| Aim of the exercise |
Copy the data that appears below exactly. Drop the pictures.

| Raw data |
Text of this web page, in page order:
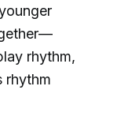
rhythm,
rhythm
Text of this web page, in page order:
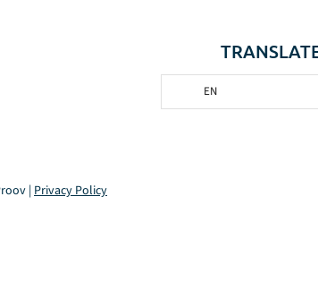
EN
| Privacy Policy
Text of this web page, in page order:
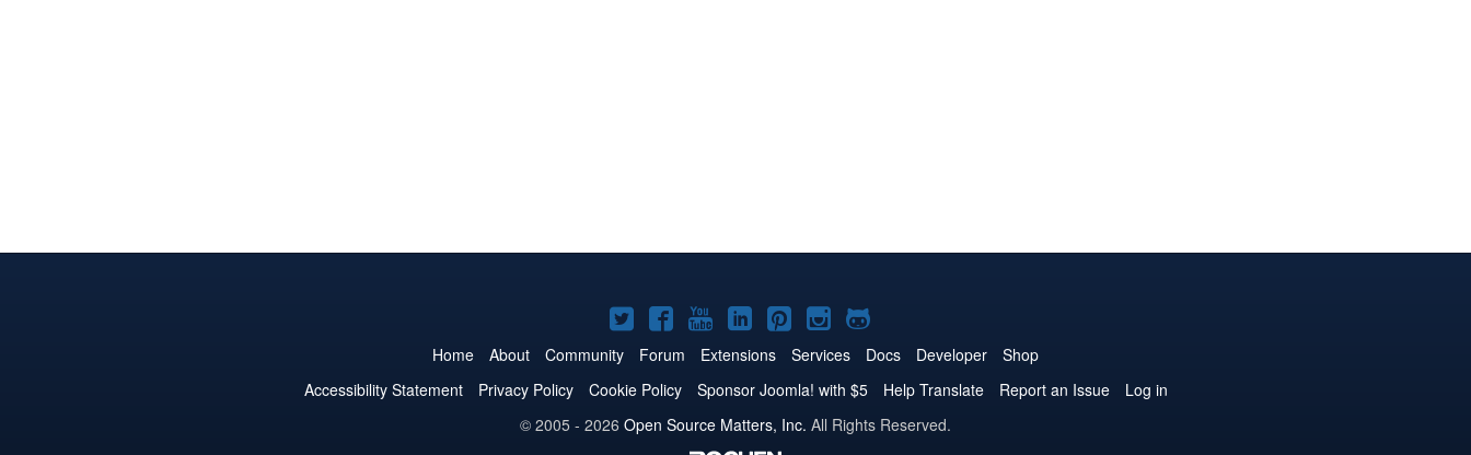
Joomla!
on
Twitter
Joomla!
on
Facebook
Joomla!
on
YouTube
Joomla!
on
LinkedIn
Joomla!
on
Pinterest
Joomla!
on
Instagram
Joomla!
on
GitHub
Home About Community Forum Extensions Services Docs Developer
Shop
Accessibility Statement
Privacy Policy Cookie Policy Sponsor Joomla! with $5 Help Translate Report an Issue
Log in
© 2005 - 2026 Open Source Matters, Inc. All Rights Reserved.
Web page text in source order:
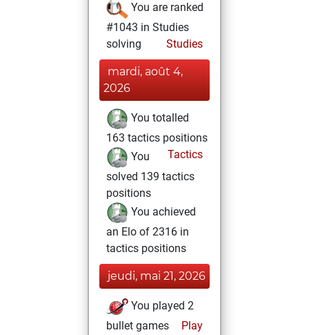
You are ranked
#1043 in Studies
solving
Studies
mardi, août 4,
2026
You totalled
163 tactics positions
Tactics
You
solved 139 tactics
positions
You achieved
an Elo of 2316 in
tactics positions
jeudi, mai 21, 2026
You played 2
bullet games
Play
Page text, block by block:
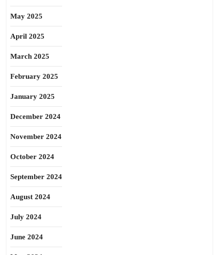
May 2025
April 2025
March 2025
February 2025
January 2025
December 2024
November 2024
October 2024
September 2024
August 2024
July 2024
June 2024
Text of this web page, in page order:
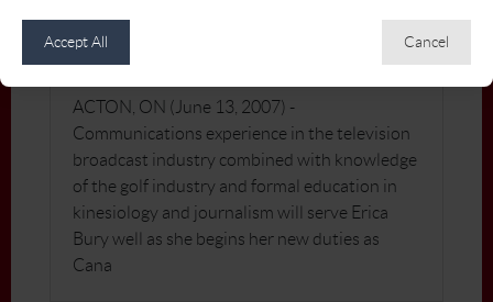
Accept All Cancel
Canadian PGA Names Erica Bury as
ACTON, ON (June 13, 2007) -
Communications experience in the television
broadcast industry combined with knowledge
of the golf industry and formal education in
kinesiology and journalism will serve Erica
Bury well as she begins her new duties as
Cana
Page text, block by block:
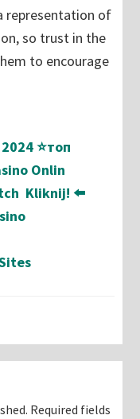
representation of
so trust in the
to encourage
⭐топ
Onlin
Kliknij! ⬅️
Required fields
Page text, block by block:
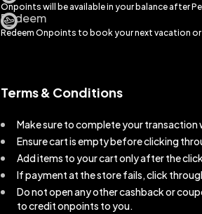
Onpoints will be available in your balance after
Redeem
Redeem Onpoints to book your next vacation
Terms & Conditions
Make sure to complete your transaction
Ensure cart is empty before clicking
Add items to your cart only after the
If payment at the store fails, click
Do not open any other cashback or
to credit onpoints to you.
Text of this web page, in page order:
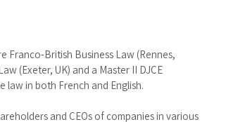
Franco-British Business Law (Rennes,
(Exeter, UK) and a Master II DJCE
law in both French and English.
and CEOs of companies in various
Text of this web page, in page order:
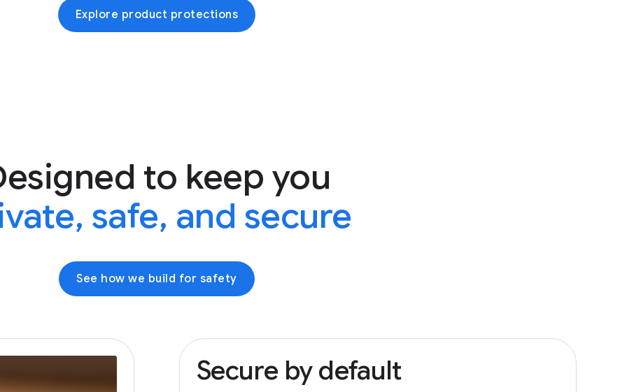
Explore product protections
to keep you
safe, and secure
See how we build for safety
Secure by default
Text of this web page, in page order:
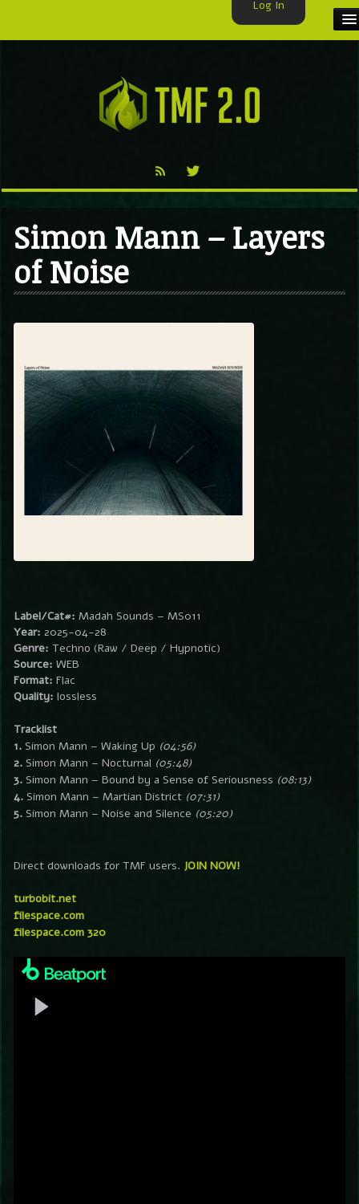
TMF BLOG
Simon Mann – Layers
of Noise
Label/Cat#: Madah Sounds – MS011
Year: 2025-04-28
Genre: Techno (Raw / Deep / Hypnotic)
Source: WEB
Format: Flac
Quality: lossless
Tracklist
1. Simon Mann – Waking Up (04:56)
2. Simon Mann – Nocturnal (05:48)
3. Simon Mann – Bound by a Sense of Seriousness (08:13)
4. Simon Mann – Martian District (07:31)
5. Simon Mann – Noise and Silence (05:20)
Direct downloads for TMF users. JOIN NOW!
turbobit.net
filespace.com
filespace.com 320
Log In
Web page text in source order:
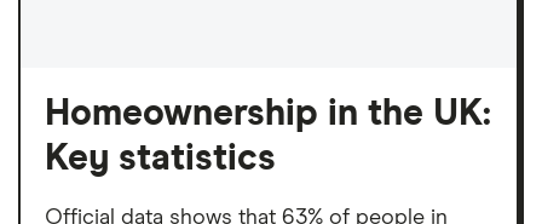
Homeownership in the UK:
Key statistics
Official data shows that 63% of people in
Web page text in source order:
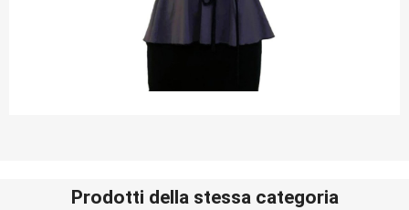
Prodotti della stessa categoria
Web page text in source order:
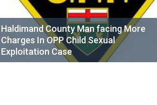
Haldimand County Man facing More
Charges In OPP Child Sexual
Exploitation Case
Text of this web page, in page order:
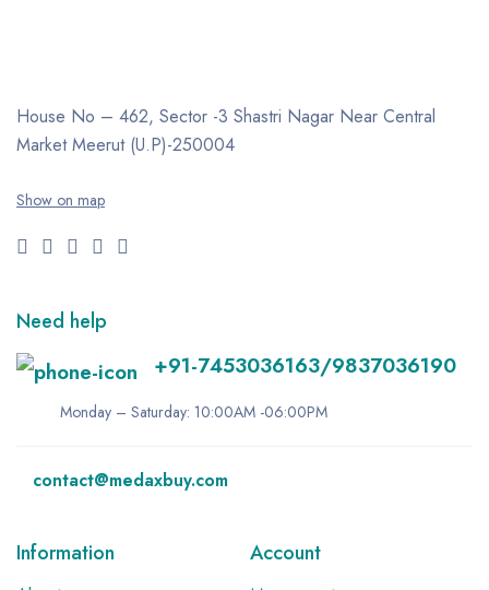
House No – 462, Sector -3 Shastri Nagar Near Central
MarketMeerut (U.P)-250004
Show on map
Need help
+91-7453036163/9837036190
Monday – Saturday: 10:00AM -06:00PM
contact@medaxbuy.com
Information Account
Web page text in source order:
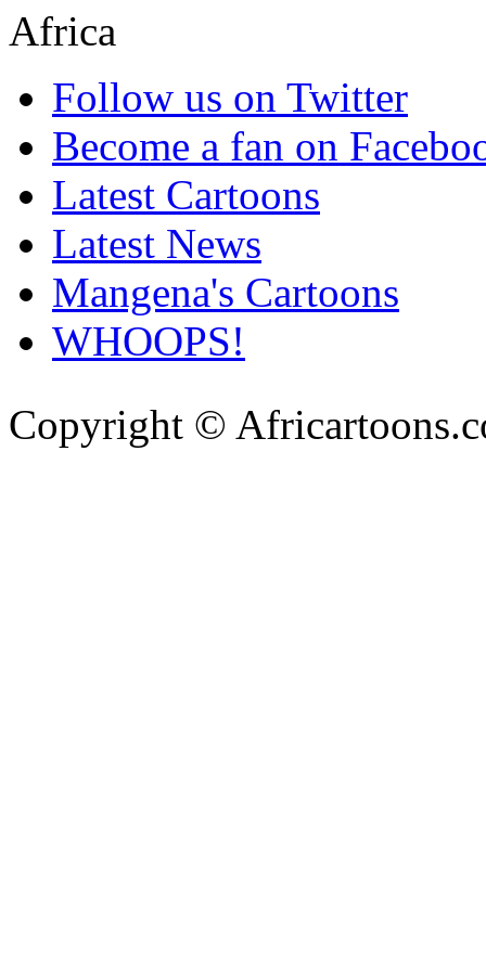
Follow us on Twitter
Become a fan on
Latest Cartoons
Latest News
Mangena's Cartoons
WHOOPS!
Copyright ©
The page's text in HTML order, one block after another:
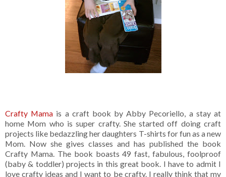
Crafty Mama is a craft book by Abby Pecoriello, a stay at
home Mom who is super crafty. She started off doing craft
projects like bedazzling her daughters T-shirts for fun as a new
Mom. Now she gives classes and has published the book
Crafty Mama. The book boasts 49 fast, fabulous, foolproof
(baby & toddler) projects in this great book. I have to admit I
love crafty ideas and I want to be crafty. I really think that my
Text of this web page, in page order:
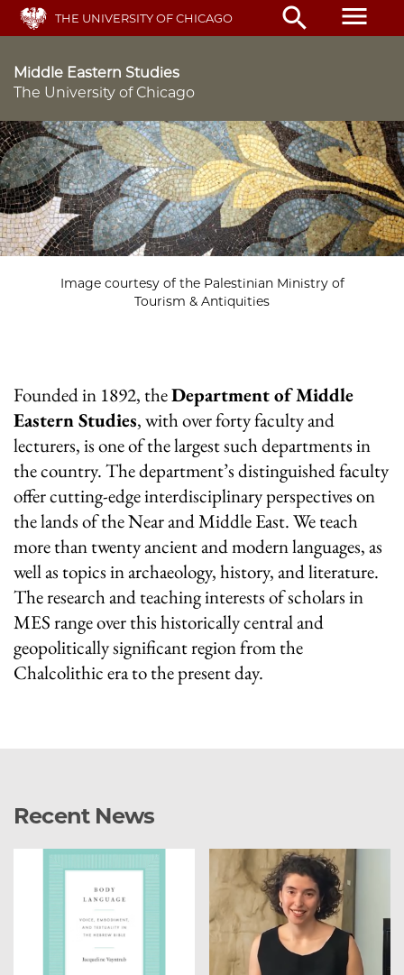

| Finished exercise |
Text of this web page, in page order:
rhythm,
rhythm
Text of this web page, in page order:
EN
| Privacy Policy
Text of this web page, in page order:
Joomla!
on
Twitter
Joomla!
on
Facebook
Joomla!
on
YouTube
Joomla!
on
LinkedIn
Joomla!
on
Pinterest
Joomla!
on
Instagram
Joomla!
on
GitHub
Home About Community Forum Extensions Services Docs Developer
Shop
Accessibility Statement
Privacy Policy Cookie Policy Sponsor Joomla! with $5 Help Translate Report an Issue
Log in
© 2005 - 2026 Open Source Matters, Inc. All Rights Reserved.
Web page text in source order:
You are ranked
#1043 in Studies
solving
Studies
mardi, août 4,
2026
You totalled
163 tactics positions
Tactics
You
solved 139 tactics
positions
You achieved
an Elo of 2316 in
tactics positions
jeudi, mai 21, 2026
You played 2
bullet games
Play
Page text, block by block:
May 2025
April 2025
March 2025
February 2025
January 2025
December 2024
November 2024
October 2024
September 2024
August 2024
July 2024
June 2024
Text of this web page, in page order:
Accept All Cancel
Canadian PGA Names Erica Bury as
ACTON, ON (June 13, 2007) -
Communications experience in the television
broadcast industry combined with knowledge
of the golf industry and formal education in
kinesiology and journalism will serve Erica
Bury well as she begins her new duties as
Cana
Page text, block by block:
representation of
so trust in the
to encourage
⭐топ
Onlin
Kliknij! ⬅️
Required fields
Page text, block by block:
Onpoints will be available in your balance after
Redeem
Redeem Onpoints to book your next vacation
Terms & Conditions
Make sure to complete your transaction
Ensure cart is empty before clicking
Add items to your cart only after the
If payment at the store fails, click
Do not open any other cashback or
to credit onpoints to you.
Text of this web page, in page order:
Franco-British Business Law (Rennes,
(Exeter, UK) and a Master II DJCE
law in both French and English.
and CEOs of companies in various
Text of this web page, in page order:
Explore product protections
to keep you
safe, and secure
See how we build for safety
Secure by default
Text of this web page, in page order:
TMF BLOG
Simon Mann – Layers
of Noise
Label/Cat#: Madah Sounds – MS011
Year: 2025-04-28
Genre: Techno (Raw / Deep / Hypnotic)
Source: WEB
Format: Flac
Quality: lossless
Tracklist
1. Simon Mann – Waking Up (04:56)
2. Simon Mann – Nocturnal (05:48)
3. Simon Mann – Bound by a Sense of Seriousness (08:13)
4. Simon Mann – Martian District (07:31)
5. Simon Mann – Noise and Silence (05:20)
Direct downloads for TMF users. JOIN NOW!
turbobit.net
filespace.com
filespace.com 320
Log In
Web page text in source order:
Homeownership in the UK:
Key statistics
Official data shows that 63% of people in
Web page text in source order:
Prodotti della stessa categoria
Web page text in source order:
Haldimand County Man facing More
Charges In OPP Child Sexual
Exploitation Case
Text of this web page, in page order:
House No – 462, Sector -3 Shastri Nagar Near Central
MarketMeerut (U.P)-250004
Show on map
Need help
+91-7453036163/9837036190
Monday – Saturday: 10:00AM -06:00PM
contact@medaxbuy.com
Information Account
Web page text in source order:
Follow us on Twitter
Become a fan on
Latest Cartoons
Latest News
Mangena's Cartoons
WHOOPS!
Copyright ©
The page's text in HTML order, one block after another:
Crafty Mama is a craft book by Abby Pecoriello, a stay at
home Mom who is super crafty. She started off doing craft
projects like bedazzling her daughters T-shirts for fun as a new
Mom. Now she gives classes and has published the book
Crafty Mama. The book boasts 49 fast, fabulous, foolproof
(baby & toddler) projects in this great book. I have to admit I
love crafty ideas and I want to be crafty. I really think that my
Text of this web page, in page order:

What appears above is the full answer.